Support ML async job cancellation, fail jobs on redis errors by carlosgjs · Pull Request #13 · uw-ssec/antenna

carlosgjs · 2026-02-26T19:35:12Z

Summary

This pull request builds on RolnickLab#1150 and it's based off carlos/redisatomic

This pull request introduces a new chaos testing management command for fault injection and refactors async job cleanup logic to improve reliability and resilience. The most important changes include the addition of a manual chaos testing utility, improved job log handling to prevent lost logs, and a more robust cleanup of async resources for jobs using Redis and NATS. The cleanup logic is now more consistent and reliable, especially in failure and cancellation scenarios.

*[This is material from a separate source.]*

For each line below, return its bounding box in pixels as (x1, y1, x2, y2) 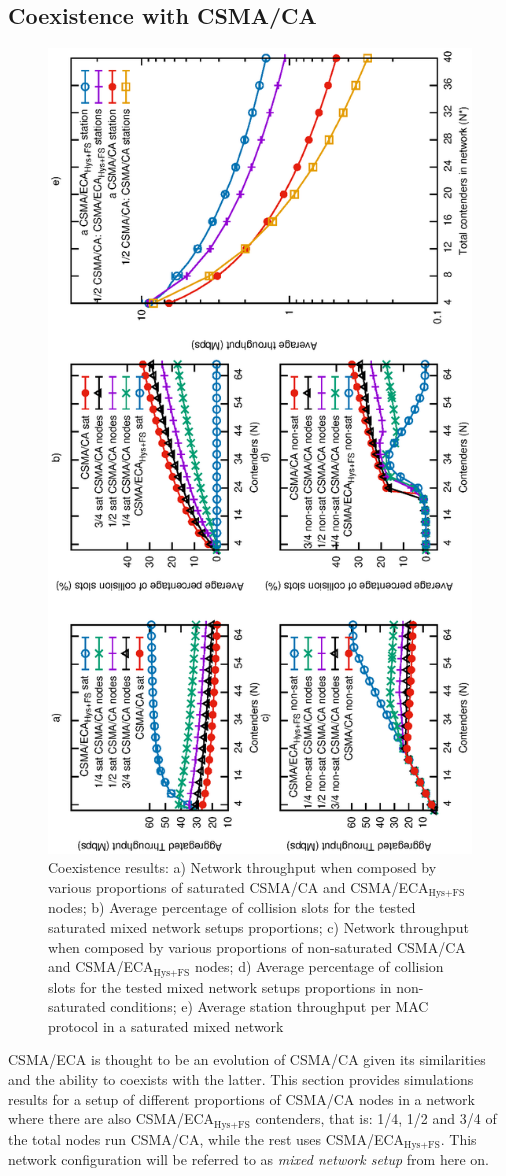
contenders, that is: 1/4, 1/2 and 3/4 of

Added chaos_monkey.py management command for manual fault injection of Redis and NATS, allowing developers to flush or pause these services to simulate outages and test job resilience.
Refactored cleanup_async_job_resources to accept job ID and logger instead of a Job instance, ensuring cleanup can occur even if the Job object is unavailable and improving logging consistency.
Introduced _fail_job helper to mark jobs as failed and trigger async resource cleanup when Redis state is missing, improving failure handling in NATS pipeline results.
Updated job cancellation logic to always trigger async cleanup and correctly set status to REVOKED for async jobs.
Improved job log handler to refresh logs from the database before writing, reducing lost logs due to concurrent updates.
Ensured logger handler always references the current job instance, preventing stale log writes in worker processes.
Added _stream_exists check in NATS queue orchestration to avoid unnecessary stream creation and improve error handling when reserving tasks.

How to Test the Changes

Start a job with e.g.:

docker compose run --rm django python manage.py test_ml_job_e2e --collection "ami-1000" --pipeline quebec_vermont_moths_2023 --dispatch-mode async_api --project 1

Then either cancel it in the UI or flush/stop Redis

docker compose run --rm django python manage.py chaos_monkey flush redis # must run in container
docker compose down redis

Screenshots

Known Issues

Occasionally the Error logs get overwritten by another worker and hence the error won't be displayed, which is a known issue with the job logger.

Deployment Notes

Include instructions if this PR requires specific steps for its deployment (database migrations, config changes, etc.)

Checklist

I have tested these changes appropriately.
I have added and/or modified relevant tests.
I updated relevant documentation or comments.
I have verified that this PR follows the project's coding standards.
Any dependent changes have already been merged to main.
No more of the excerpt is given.